=== EXERCISE DETAILS ===
Apart from the images, the records below need to be copied exactly.

=== DATA TO USE ===

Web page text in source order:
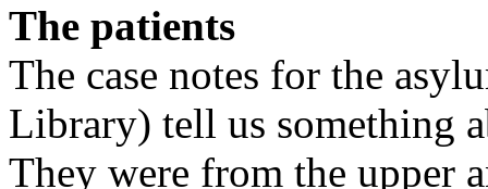
The patients
The case notes for the
Library) tell us something
They were from the upper
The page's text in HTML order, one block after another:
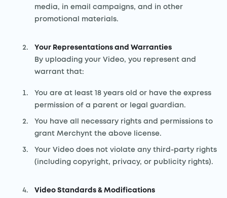
media, in email campaigns, and in other
promotional materials.
Your Representations and Warranties
By uploading your Video, you represent and
warrant that:
You are at least 18 years old or have the express
permission of a parent or legal guardian.
You have all necessary rights and permissions to
grant Merchynt the above license.
Your Video does not violate any third-party rights
(including copyright, privacy, or publicity rights).
Video Standards & Modifications

=== ANSWER TO THIS EXERCISE ===
Web page text in source order:
The patients
The case notes for the
Library) tell us something
They were from the upper
The page's text in HTML order, one block after another:
media, in email campaigns, and in other
promotional materials.
Your Representations and Warranties
By uploading your Video, you represent and
warrant that:
You are at least 18 years old or have the express
permission of a parent or legal guardian.
You have all necessary rights and permissions to
grant Merchynt the above license.
Your Video does not violate any third-party rights
(including copyright, privacy, or publicity rights).
Video Standards & Modifications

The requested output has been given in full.